Records excerpted from a collection
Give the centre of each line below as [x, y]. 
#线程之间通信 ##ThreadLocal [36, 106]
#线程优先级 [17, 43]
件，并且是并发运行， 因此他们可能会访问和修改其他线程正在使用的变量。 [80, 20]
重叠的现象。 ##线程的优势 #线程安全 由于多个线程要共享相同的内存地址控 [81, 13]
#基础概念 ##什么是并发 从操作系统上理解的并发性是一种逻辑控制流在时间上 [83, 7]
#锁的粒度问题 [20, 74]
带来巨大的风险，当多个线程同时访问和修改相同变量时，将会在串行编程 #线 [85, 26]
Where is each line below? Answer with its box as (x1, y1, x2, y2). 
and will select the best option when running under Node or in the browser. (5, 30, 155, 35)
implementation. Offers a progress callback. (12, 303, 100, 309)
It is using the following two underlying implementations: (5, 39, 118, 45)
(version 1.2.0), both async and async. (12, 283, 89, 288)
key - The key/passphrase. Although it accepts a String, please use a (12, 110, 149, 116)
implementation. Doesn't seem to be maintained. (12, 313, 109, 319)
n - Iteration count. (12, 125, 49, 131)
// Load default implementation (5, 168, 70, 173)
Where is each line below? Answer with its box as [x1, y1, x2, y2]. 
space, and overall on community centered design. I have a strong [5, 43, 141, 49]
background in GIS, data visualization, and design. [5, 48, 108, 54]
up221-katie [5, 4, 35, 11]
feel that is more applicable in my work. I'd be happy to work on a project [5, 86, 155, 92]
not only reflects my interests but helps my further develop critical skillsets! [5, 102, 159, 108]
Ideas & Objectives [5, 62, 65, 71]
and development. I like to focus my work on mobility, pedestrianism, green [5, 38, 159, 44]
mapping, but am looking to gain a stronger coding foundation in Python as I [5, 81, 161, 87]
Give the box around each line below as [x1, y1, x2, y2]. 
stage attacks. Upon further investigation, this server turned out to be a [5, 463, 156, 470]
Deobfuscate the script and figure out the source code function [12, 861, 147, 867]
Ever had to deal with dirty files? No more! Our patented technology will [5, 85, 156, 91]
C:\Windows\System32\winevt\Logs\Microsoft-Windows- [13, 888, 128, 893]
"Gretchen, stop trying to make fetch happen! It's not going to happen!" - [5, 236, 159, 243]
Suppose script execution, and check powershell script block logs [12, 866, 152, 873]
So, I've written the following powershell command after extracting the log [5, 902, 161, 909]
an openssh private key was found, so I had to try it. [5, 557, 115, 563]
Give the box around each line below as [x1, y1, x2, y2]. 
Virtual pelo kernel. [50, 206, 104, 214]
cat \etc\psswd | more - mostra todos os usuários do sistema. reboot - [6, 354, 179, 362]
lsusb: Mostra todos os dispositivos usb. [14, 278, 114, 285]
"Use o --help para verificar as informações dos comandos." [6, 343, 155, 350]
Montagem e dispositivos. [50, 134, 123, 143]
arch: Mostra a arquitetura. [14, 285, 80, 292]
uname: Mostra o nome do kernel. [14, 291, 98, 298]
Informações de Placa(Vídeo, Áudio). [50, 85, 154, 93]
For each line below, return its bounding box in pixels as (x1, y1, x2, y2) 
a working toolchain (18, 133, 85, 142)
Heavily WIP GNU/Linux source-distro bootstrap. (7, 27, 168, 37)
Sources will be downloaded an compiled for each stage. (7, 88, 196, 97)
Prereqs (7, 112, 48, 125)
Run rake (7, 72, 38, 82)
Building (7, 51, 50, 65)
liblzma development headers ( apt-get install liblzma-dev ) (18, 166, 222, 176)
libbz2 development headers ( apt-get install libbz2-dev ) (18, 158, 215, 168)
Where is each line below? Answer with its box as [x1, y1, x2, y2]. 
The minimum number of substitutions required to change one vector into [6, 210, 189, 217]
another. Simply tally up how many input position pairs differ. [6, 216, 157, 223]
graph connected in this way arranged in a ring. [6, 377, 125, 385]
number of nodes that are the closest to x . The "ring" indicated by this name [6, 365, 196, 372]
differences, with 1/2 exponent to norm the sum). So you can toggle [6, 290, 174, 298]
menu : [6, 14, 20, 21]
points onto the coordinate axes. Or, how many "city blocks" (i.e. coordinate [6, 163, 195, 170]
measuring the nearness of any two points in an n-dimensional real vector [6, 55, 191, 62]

• [HOW TO COMPLETE THIS TASK] Print the records again in their entirety, character for character.

• [EXERCISE RESULT]
Give the centre of each line below as [x, y]. 
#线程之间通信 ##ThreadLocal [36, 106]
#线程优先级 [17, 43]
件，并且是并发运行， 因此他们可能会访问和修改其他线程正在使用的变量。 [80, 20]
重叠的现象。 ##线程的优势 #线程安全 由于多个线程要共享相同的内存地址控 [81, 13]
#基础概念 ##什么是并发 从操作系统上理解的并发性是一种逻辑控制流在时间上 [83, 7]
#锁的粒度问题 [20, 74]
带来巨大的风险，当多个线程同时访问和修改相同变量时，将会在串行编程 #线 [85, 26]
Where is each line below? Answer with its box as (x1, y1, x2, y2). 
and will select the best option when running under Node or in the browser. (5, 30, 155, 35)
implementation. Offers a progress callback. (12, 303, 100, 309)
It is using the following two underlying implementations: (5, 39, 118, 45)
(version 1.2.0), both async and async. (12, 283, 89, 288)
key - The key/passphrase. Although it accepts a String, please use a (12, 110, 149, 116)
implementation. Doesn't seem to be maintained. (12, 313, 109, 319)
n - Iteration count. (12, 125, 49, 131)
// Load default implementation (5, 168, 70, 173)
Where is each line below? Answer with its box as [x1, y1, x2, y2]. 
space, and overall on community centered design. I have a strong [5, 43, 141, 49]
background in GIS, data visualization, and design. [5, 48, 108, 54]
up221-katie [5, 4, 35, 11]
feel that is more applicable in my work. I'd be happy to work on a project [5, 86, 155, 92]
not only reflects my interests but helps my further develop critical skillsets! [5, 102, 159, 108]
Ideas & Objectives [5, 62, 65, 71]
and development. I like to focus my work on mobility, pedestrianism, green [5, 38, 159, 44]
mapping, but am looking to gain a stronger coding foundation in Python as I [5, 81, 161, 87]
Give the box around each line below as [x1, y1, x2, y2]. 
stage attacks. Upon further investigation, this server turned out to be a [5, 463, 156, 470]
Deobfuscate the script and figure out the source code function [12, 861, 147, 867]
Ever had to deal with dirty files? No more! Our patented technology will [5, 85, 156, 91]
C:\Windows\System32\winevt\Logs\Microsoft-Windows- [13, 888, 128, 893]
"Gretchen, stop trying to make fetch happen! It's not going to happen!" - [5, 236, 159, 243]
Suppose script execution, and check powershell script block logs [12, 866, 152, 873]
So, I've written the following powershell command after extracting the log [5, 902, 161, 909]
an openssh private key was found, so I had to try it. [5, 557, 115, 563]
Give the box around each line below as [x1, y1, x2, y2]. 
Virtual pelo kernel. [50, 206, 104, 214]
cat \etc\psswd | more - mostra todos os usuários do sistema. reboot - [6, 354, 179, 362]
lsusb: Mostra todos os dispositivos usb. [14, 278, 114, 285]
"Use o --help para verificar as informações dos comandos." [6, 343, 155, 350]
Montagem e dispositivos. [50, 134, 123, 143]
arch: Mostra a arquitetura. [14, 285, 80, 292]
uname: Mostra o nome do kernel. [14, 291, 98, 298]
Informações de Placa(Vídeo, Áudio). [50, 85, 154, 93]
For each line below, return its bounding box in pixels as (x1, y1, x2, y2) 
a working toolchain (18, 133, 85, 142)
Heavily WIP GNU/Linux source-distro bootstrap. (7, 27, 168, 37)
Sources will be downloaded an compiled for each stage. (7, 88, 196, 97)
Prereqs (7, 112, 48, 125)
Run rake (7, 72, 38, 82)
Building (7, 51, 50, 65)
liblzma development headers ( apt-get install liblzma-dev ) (18, 166, 222, 176)
libbz2 development headers ( apt-get install libbz2-dev ) (18, 158, 215, 168)
Where is each line below? Answer with its box as [x1, y1, x2, y2]. 
The minimum number of substitutions required to change one vector into [6, 210, 189, 217]
another. Simply tally up how many input position pairs differ. [6, 216, 157, 223]
graph connected in this way arranged in a ring. [6, 377, 125, 385]
number of nodes that are the closest to x . The "ring" indicated by this name [6, 365, 196, 372]
differences, with 1/2 exponent to norm the sum). So you can toggle [6, 290, 174, 298]
menu : [6, 14, 20, 21]
points onto the coordinate axes. Or, how many "city blocks" (i.e. coordinate [6, 163, 195, 170]
measuring the nearness of any two points in an n-dimensional real vector [6, 55, 191, 62]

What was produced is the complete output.